Getting employees to act with purpose, dedication, attention to detail and a high standard of service is the biggest challenge to running an optometry clinic. I hear it repeatedly consulting with optometry clinics across North America about their employee engagement and recalling strategies. I also experienced it as a clinic employee for over 17 years.

Data reinforces this challenge. According to employee engagement analysis by Gallup, the top quarter of businesses outperform those in the bottom quarter by 10 percent in customer loyalty, 20 percent in productivity and 21 percent in profitability, all due to engagement. Research by Ere Media also found that replacing an entry-level employee costs 30-50 percent of that employee’s salary. That jumps to 150 percent for mid-level employees. Overall, $11 billion is lost annually due to employee turnover across the U.S.

That’s a lot of numbers, and the impact can be hard to understand. So, I created a workshop to help optometry staff develop ideas and foster intrapreneurial initiative —entrepreneurship within a company — to positively influence their clinic, and to experience more career satisfaction as a result. Conducting this workshop at conferences and clinics, I’ve heard a lot from staff about what their employers could do better. Based on that feedback, here are three simple steps to increase employee engagement at your clinic:

Inspire your team with a clear vision.

It’s inspiration, not motivation, that ultimately rallies the troops. While it seems simple, identifying your vision and repeatedly communicating it to your team helps everyone have a sense of purpose when executing their respective roles.

Your vision or mission statement should be short, concise and answer why it is you do what you do. Referring to it regularly in meetings, placing it on your website, and ensuring your whole team feels part of your vision are all ways to help motivate your team through inspiration.

Set compelling and concrete goals that benefit everyone.

Your goals may involve increasing the number of new patients you reach, growing your eyewear sales or reducing unbooked appointments. While your staff will determine whether or not the clinic achieves its goals, it’s you, the business owner, who stands to benefit financially from attaining them. Be sure to implement a system that acknowledges your employees’ dedication to accomplishing these goals.

Starting a conversation with your employees about how they would like to be part of the clinic’s success is a good way to engage staff — it promotes inclusion over the imposition of a system they may not be on board with.

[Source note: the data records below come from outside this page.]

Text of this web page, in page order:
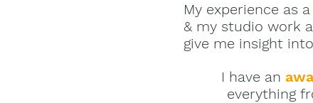
My experience as a
& my studio work
give me insight
I have an
everything
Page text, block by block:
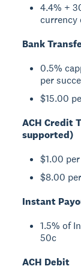
4.4% +
currency
Bank
0.5%
per
$15.00
ACH Credit
supported)
$1.00
$8.00
Instant
1.5% of
50c
ACH Debit
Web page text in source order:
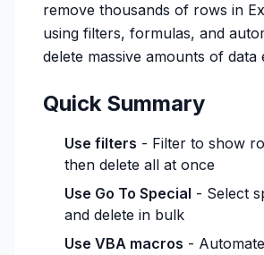
remove thousands of rows in
using filters, formulas, and
delete massive amounts of data
Quick Summary
Use filters - Filter to show
then delete all at once
Use Go To Special - Select
and delete in bulk
Use VBA macros -
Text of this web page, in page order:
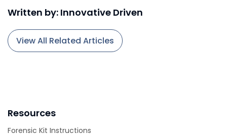
Written by: Innovative Driven
View All Related Articles
Resources
Forensic Kit Instructions
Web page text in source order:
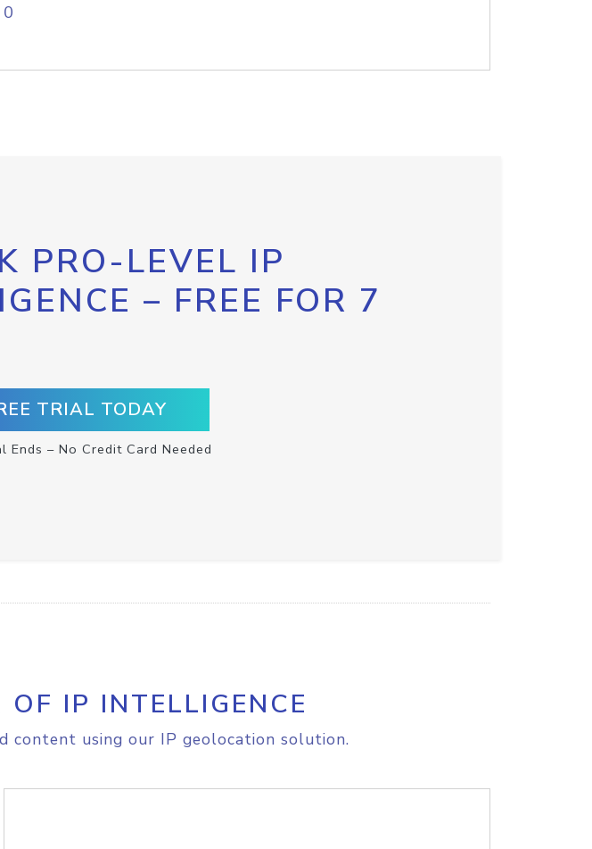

After setting a budget and any necessary parameters, put it to staff to choose how they would like to celebrate when the entire team meets its monthly or quarterly target. Using a social or team-building activity as a reward for achieving a goal provides an extra opportunity for engagement.

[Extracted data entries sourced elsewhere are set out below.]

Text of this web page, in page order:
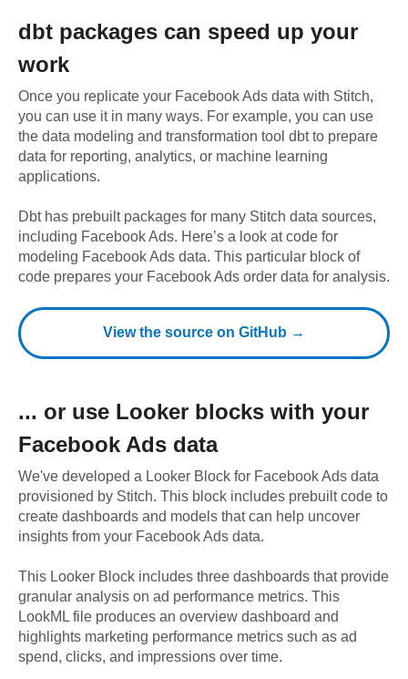
dbt packages can speed up your
work
Once you replicate your Facebook Ads data with Stitch,
you can use it in many ways. For example, you can use
the data modeling and transformation tool dbt to prepare
data for reporting, analytics, or machine learning
applications.
Dbt has prebuilt packages for many Stitch data sources,
including Facebook Ads. Here’s a look at code for
modeling Facebook Ads data. This particular block of
code prepares your Facebook Ads order data for analysis.
View the source on GitHub →
... or use Looker blocks with your
Facebook Ads data
We've developed a Looker Block for Facebook Ads data
provisioned by Stitch. This block includes prebuilt code to
create dashboards and models that can help uncover
insights from your Facebook Ads data.
This Looker Block includes three dashboards that provide
granular analysis on ad performance metrics. This
LookML file produces an overview dashboard and
highlights marketing performance metrics such as ad
spend, clicks, and impressions over time.

Show your people that you care. 

This is by far the most important of the three steps, and it does not have to be a big endeavour. In fact, Gallup data found that private recognition from the boss, increased responsibilities, and positive evaluations or reviews are among the most memorable forms of recognition.

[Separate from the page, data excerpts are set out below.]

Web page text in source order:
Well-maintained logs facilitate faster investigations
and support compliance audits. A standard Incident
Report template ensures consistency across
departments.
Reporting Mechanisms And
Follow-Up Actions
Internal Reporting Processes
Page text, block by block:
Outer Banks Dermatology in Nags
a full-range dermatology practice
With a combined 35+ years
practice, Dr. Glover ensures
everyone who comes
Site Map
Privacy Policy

If you don’t know where to start, try engaging in a few minutes of one-on-one conversation with an employee, giving them a thoughtful card where you acknowledge their unique contributions or even asking their opinion about something relevant to their role.

Employee engagement is critical to the success of your clinic, and making improvements doesn’t have to be complicated. Get the ball rolling by taking small steps to increase your communication with your staff.


Pauline Blachford consults with optometrists across North America on how to reduce un-booked appointments, increase eyewear sales, and improve employee engagement and productivity. She writes regularly for the Canadian Journal of Optometry and is a frequent speaker at industry conferences and events. For more information, visit paulineblachford.com.

This article originally appeared in the January 2017 edition of INVISION.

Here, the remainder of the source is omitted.